*** Data extracts Section Begins ***

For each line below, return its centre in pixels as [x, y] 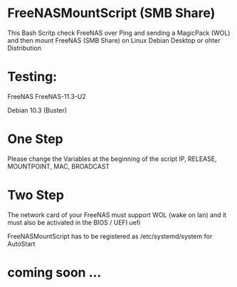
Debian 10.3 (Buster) [37, 110]
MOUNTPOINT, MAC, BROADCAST [59, 166]
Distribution [24, 48]
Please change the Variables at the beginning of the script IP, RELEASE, [112, 159]
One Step [35, 139]
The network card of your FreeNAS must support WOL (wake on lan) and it [117, 214]
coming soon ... [54, 272]
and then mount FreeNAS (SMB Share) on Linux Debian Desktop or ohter [114, 40]
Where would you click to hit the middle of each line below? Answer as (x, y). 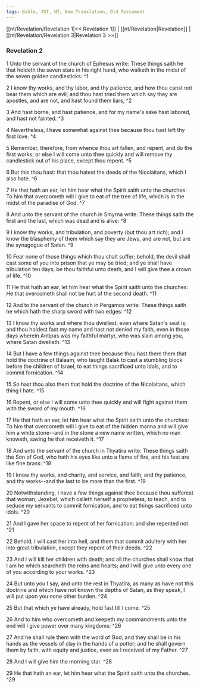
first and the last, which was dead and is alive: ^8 (66, 220)
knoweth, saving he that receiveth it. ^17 (55, 439)
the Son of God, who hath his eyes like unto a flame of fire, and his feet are (98, 457)
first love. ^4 (21, 136)
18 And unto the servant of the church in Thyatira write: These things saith (97, 450)
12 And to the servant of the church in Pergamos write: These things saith (96, 305)
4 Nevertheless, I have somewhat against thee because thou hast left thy (96, 130)
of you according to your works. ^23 (51, 572)
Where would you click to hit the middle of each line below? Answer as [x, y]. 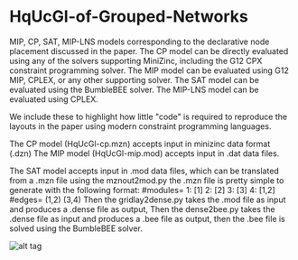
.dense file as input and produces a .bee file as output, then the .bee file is [148, 218]
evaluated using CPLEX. [54, 99]
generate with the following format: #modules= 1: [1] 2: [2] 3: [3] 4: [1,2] [142, 190]
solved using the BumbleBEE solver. [76, 228]
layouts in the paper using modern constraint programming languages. [140, 126]
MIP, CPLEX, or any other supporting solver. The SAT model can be [135, 79]
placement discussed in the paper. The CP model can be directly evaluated [149, 51]
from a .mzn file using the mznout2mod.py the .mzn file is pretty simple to [147, 180]
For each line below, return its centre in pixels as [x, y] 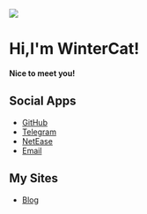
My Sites [34, 178]
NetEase [37, 141]
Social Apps [43, 101]
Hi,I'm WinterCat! [74, 49]
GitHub [35, 122]
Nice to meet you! [42, 73]
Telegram [39, 132]
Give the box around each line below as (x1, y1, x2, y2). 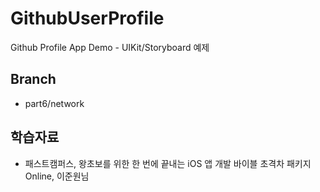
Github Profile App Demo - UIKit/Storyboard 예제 (10, 41, 210, 53)
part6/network (24, 97, 85, 109)
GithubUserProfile (10, 7, 165, 30)
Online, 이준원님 (24, 170, 90, 182)
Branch (10, 71, 57, 88)
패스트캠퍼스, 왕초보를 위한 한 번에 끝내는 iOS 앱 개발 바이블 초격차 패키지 (24, 157, 312, 169)
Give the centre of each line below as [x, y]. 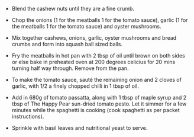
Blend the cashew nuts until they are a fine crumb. [73, 9]
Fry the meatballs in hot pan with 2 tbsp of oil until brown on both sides [98, 55]
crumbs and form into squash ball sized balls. [67, 44]
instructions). [28, 116]
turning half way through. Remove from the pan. [70, 68]
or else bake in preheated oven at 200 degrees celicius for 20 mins [93, 62]
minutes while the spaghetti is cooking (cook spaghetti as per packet [96, 110]
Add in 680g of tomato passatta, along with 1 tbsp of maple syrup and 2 [99, 98]
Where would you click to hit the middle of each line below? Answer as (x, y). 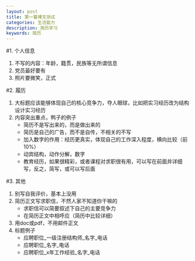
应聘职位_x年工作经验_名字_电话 (62, 252)
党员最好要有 (30, 70)
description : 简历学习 (32, 28)
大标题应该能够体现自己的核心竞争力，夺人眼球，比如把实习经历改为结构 (102, 103)
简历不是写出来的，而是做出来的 (62, 125)
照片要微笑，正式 (35, 78)
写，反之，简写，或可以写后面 (59, 169)
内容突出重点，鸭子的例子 (45, 117)
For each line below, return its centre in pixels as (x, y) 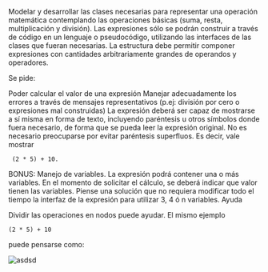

*** Data extracts Section Ends ***

** Work task **
Lines in the data containing the string "network" are to be counted; give that number alone.

** Task output **
2